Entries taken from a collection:

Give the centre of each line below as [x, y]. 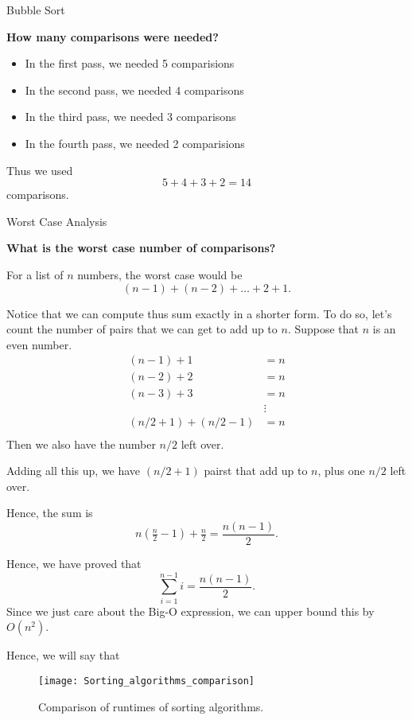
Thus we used [40, 170]
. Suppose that [323, 329]
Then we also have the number [81, 444]
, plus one [341, 471]
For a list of [35, 274]
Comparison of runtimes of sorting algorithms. [151, 706]
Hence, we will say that [63, 655]
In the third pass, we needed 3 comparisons [130, 117]

## Assignment
Drop the images and return the data verbatim.

## Finished exercise
Give the centre of each line below as [x, y]. 
Thus we used [40, 170]
. Suppose that [323, 329]
Then we also have the number [81, 444]
, plus one [341, 471]
For a list of [35, 274]
Comparison of runtimes of sorting algorithms. [151, 706]
Hence, we will say that [63, 655]
In the third pass, we needed 3 comparisons [130, 117]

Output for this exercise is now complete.